■ Problem to solve ■
Reproduce the records below in full and word for word, excluding pictures.

■ Records for processing ■
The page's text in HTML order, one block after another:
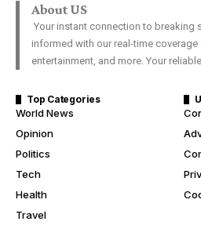
About US
Your instant connection to breaking
informed with our real-time
entertainment, and more. Your
Top Categories
World News
Opinion
Politics
Tech
Health
Travel
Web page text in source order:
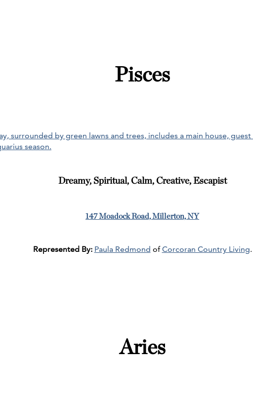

■ The completed task ■
The page's text in HTML order, one block after another:
About US
Your instant connection to breaking
informed with our real-time
entertainment, and more. Your
Top Categories
World News
Opinion
Politics
Tech
Health
Travel
Web page text in source order:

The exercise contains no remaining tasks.